**RECORDS FOR THIS TASK**

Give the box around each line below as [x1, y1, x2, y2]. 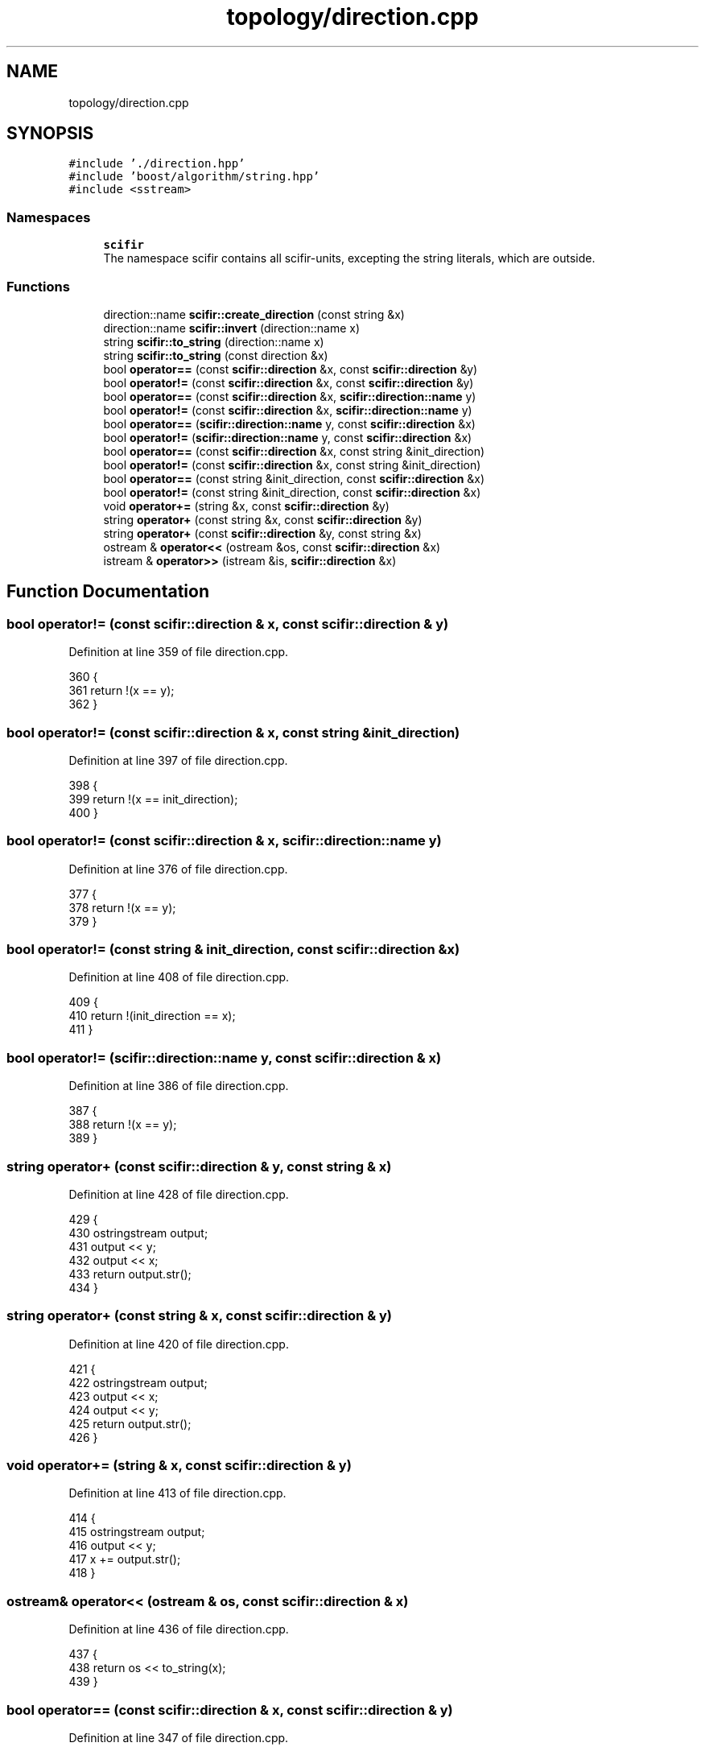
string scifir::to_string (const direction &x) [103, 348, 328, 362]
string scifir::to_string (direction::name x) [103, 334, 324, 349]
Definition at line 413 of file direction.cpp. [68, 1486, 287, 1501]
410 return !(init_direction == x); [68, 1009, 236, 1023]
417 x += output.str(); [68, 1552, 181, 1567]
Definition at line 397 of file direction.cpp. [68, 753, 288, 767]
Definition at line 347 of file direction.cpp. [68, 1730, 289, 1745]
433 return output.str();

**INSTRUCTIONS FOR THE TASK**
Although the records include pictures, the copy should reproduce every line exactly and none of the pictures.

**SOLUTION**
Give the box around each line below as [x1, y1, x2, y2]. 
string scifir::to_string (const direction &x) [103, 348, 328, 362]
string scifir::to_string (direction::name x) [103, 334, 324, 349]
Definition at line 413 of file direction.cpp. [68, 1486, 287, 1501]
410 return !(init_direction == x); [68, 1009, 236, 1023]
417 x += output.str(); [68, 1552, 181, 1567]
Definition at line 397 of file direction.cpp. [68, 753, 288, 767]
Definition at line 347 of file direction.cpp. [68, 1730, 289, 1745]
433 return output.str();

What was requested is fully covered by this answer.